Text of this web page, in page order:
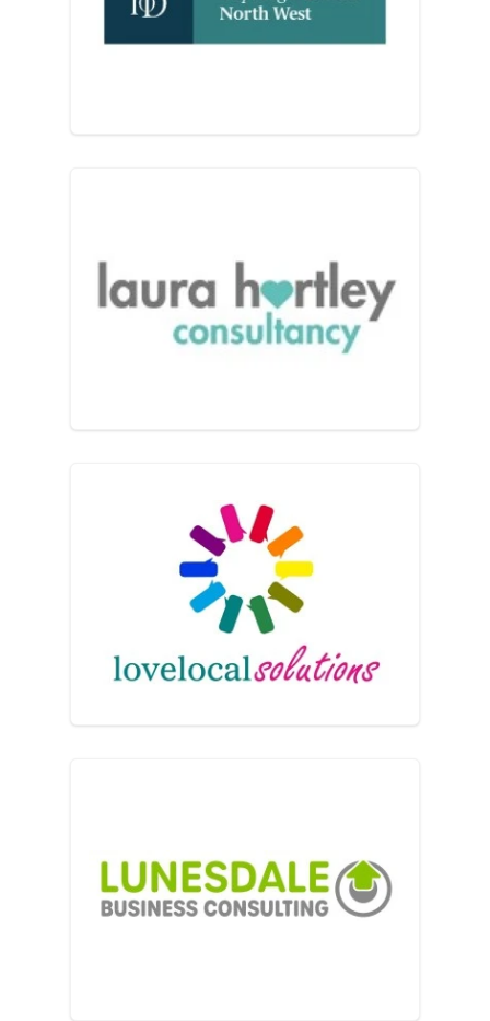
Institute of Directors –
Laura Hartley Consultancy
lovelocalsolutions ltd
Lunesdale Business
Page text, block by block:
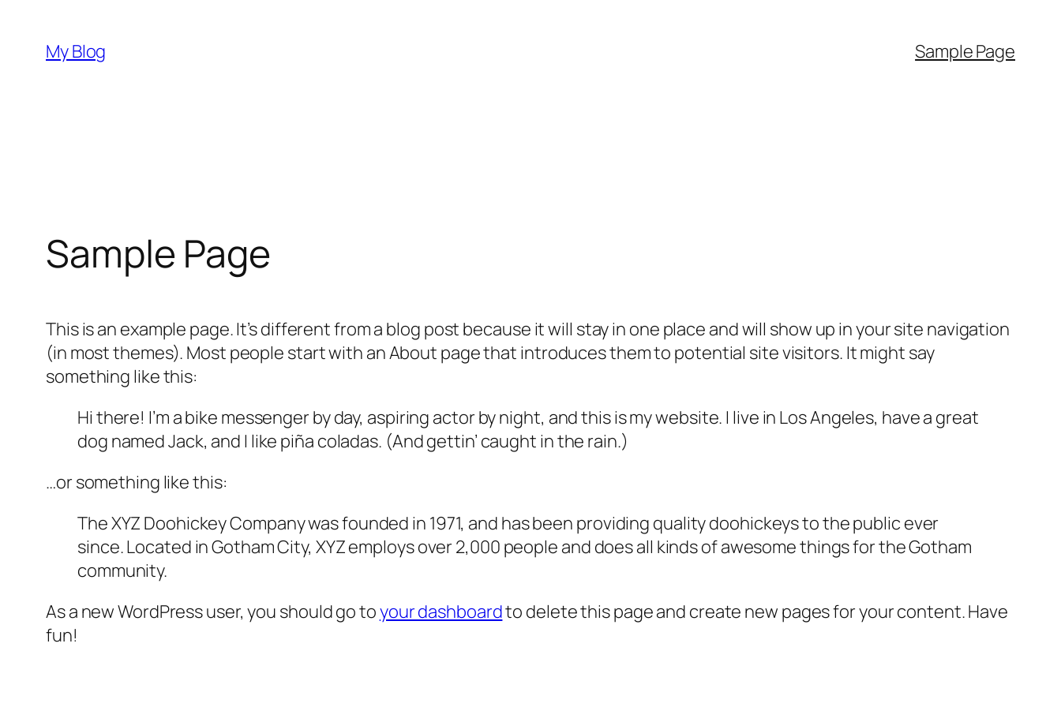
○ ○ ○
**Task brief**: Would you reproduce the records exactly as they stand, but without the pictures?

**Answer below**:
Text of this web page, in page order:
Institute of Directors –
Laura Hartley Consultancy
lovelocalsolutions ltd
Lunesdale Business
Page text, block by block:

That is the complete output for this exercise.